That’s the powerful question recently asked by the psychiatrist Joseph Pierre in Aeon magazine.
(W)hat if the reality is that the underlying cause of mass murder lies not in something external to ourselves, but rather something at the root of human instinct and behavior that’s also interwoven into American popular culture? This possibility suggests that, rather than trying to get rid of some offending external agent, a more meaningful approach might require looking within ourselves and our own communities for a solution.
That’s such a challenging notion not just because of what it suggests about mass shootings—though certainly that—but because of the larger questions it forces us to ask about self, society, and mental health. The whole premise of our industrialized approach to mental health is that “mental illness” is an organic problem or chemical maladjustment to a reasonable world.
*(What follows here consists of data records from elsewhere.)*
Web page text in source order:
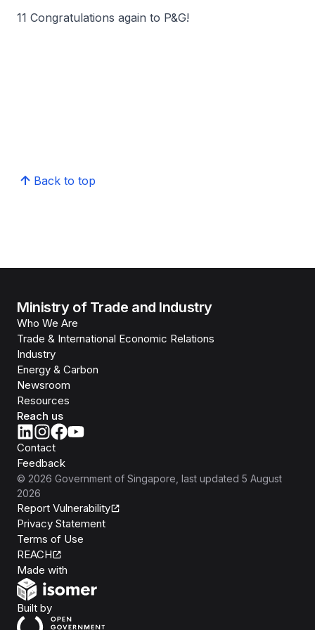
11 Congratulations again to P&G!
Back to top
Ministry of Trade and Industry
Who We Are
Trade & International Economic Relations
Industry
Energy & Carbon
Newsroom
Resources
Reach us
Contact
Feedback
© 2026 Government of Singapore , last updated 5 August
2026
Report Vulnerability
Privacy Statement
Terms of Use
REACH
Made with
Built byOpen Government Products
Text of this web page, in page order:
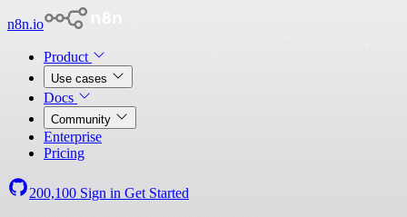
n8n.io
Product
Use cases
Docs
Community
Enterprise
Pricing
200,100 Sign in Get Started
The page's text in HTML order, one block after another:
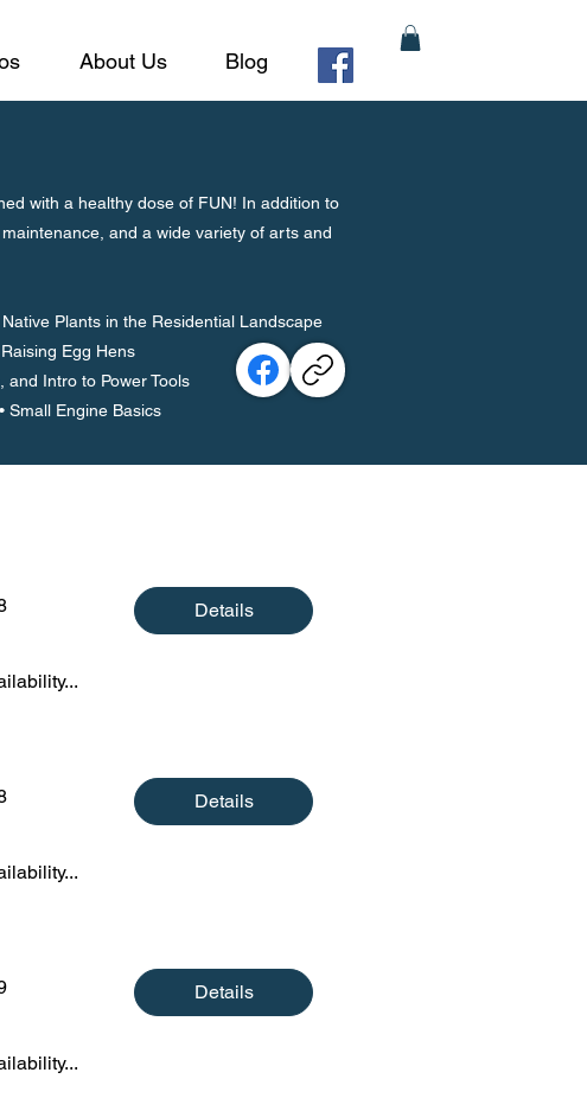
About Us Blog
with a healthy dose of FUN! In addition to
and a wide variety of arts and
Plants in the Residential Landscape
Egg Hens
and Intro to Power Tools
Small Engine Basics
Details
Details
Details
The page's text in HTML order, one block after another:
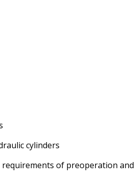
cylinders
of preoperation and
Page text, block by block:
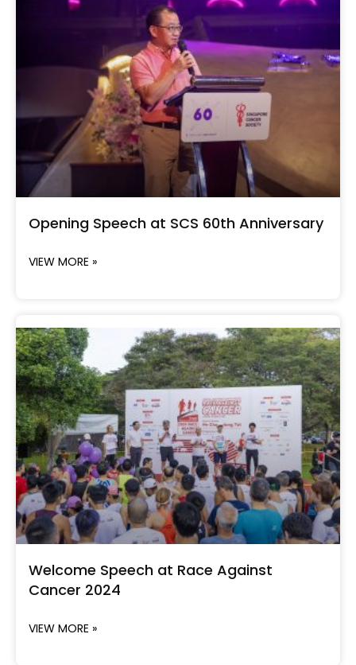
Opening Speech at SCS 60th Anniversary
VIEW MORE »
Welcome Speech at Race Against
Cancer 2024
VIEW MORE »
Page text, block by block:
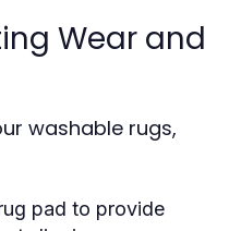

But what if, as R.D. Laing once put it, “insanity is a perfectly rational adjustment to an irrational world?” What if so many of the symptoms that underlie “mental illness” are the result not of individual differences but of internalizing something that we have in common?
It’s a question that pops up under every rock. Writing about the root cause of drug addiction in the Huffington Post, the author Johann Hari says “(H)uman beings have a deep need to bond and form connections. It’s how we get our satisfaction. If we can’t connect with each other, we will connect with anything we can find—the whirr of a roulette wheel or the prick of a syringe. … (W)e should stop talking about “addiction” altogether, and instead call it “bonding.” A heroin addict has bonded with heroin because she couldn’t bond as fully with anything else. So the opposite of addiction is not sobriety. It is human connection.”
And yet:
(W)e have created an environment and a culture that cut us off from connection, or offer only the parody of it offered by the Internet. The rise of addiction is a symptom of a deeper sickness in the way we live—constantly directing our gaze towards the next shiny object we should buy, rather than the human beings all around us.
The writer George Monbiot has called this “the age of loneliness.” We have created human societies where it is easier for people to become cut off from all human connections than ever before. … (F)or too long, we have talked exclusively about individual recovery from addiction. We need now to talk about social recovery—how we all recover, together, from the sickness of isolation that is sinking on us like a thick fog.
The significant point of all this—along with the considerable research suggesting that “mental illness” manifests in culturally determined ways and questions of how minority communities can support each other’s mental health in a time of persecution—is that these are questions that the industrialized approach to psychology can’t even ask. These are issues of vital importance to our psychological health and happiness that go far beyond the remedies offered by psycho-pharmaceuticals and even Cognitive Behavioral Therapy—both of which are, ultimately, means of adjusting to society as you have inherited it.
They not only have nothing to offer the dissident, the creative thinker, or the seeker of wisdom—they are actively hostile to her. They have nothing to say to people looking for new ways to form communities.
It is existential-humanistic therapy that opens the door to individuals who want to ask deeper questions about our place in the culture—and whether that culture is psychologically healthy. This may seem, at first, to only apply to “other” people and “exotic” situations: of course young women living under the Taliban aren’t depressed for a lack of medication; of course pro-democracy protestors in Egypt aren’t “well adjusted’ by the standards of the state. But we are arrogant to think that it doesn’t apply to our own culture as well: to think that our modernity has no big questions left to be asked about addiction and shooting and community. To think that creative children in classrooms don’t need adults to have access to ways of thinking about mental health that at least allows for the possibility that “maybe the boxes I’m supposed to put people in aren’t big enough.” Or even wrong.
And hey—why does America have one of the highest rates of mental illness in the world?
There was a time, early in psychology’s history, when it asked big questions about the culture—and when it critiqued that culture on behalf of individuals. Now mainstream psychology is the servant of entrenched interests and promotes an individualism with no room for individuality.
We can do better. Mainstream psychology can’t.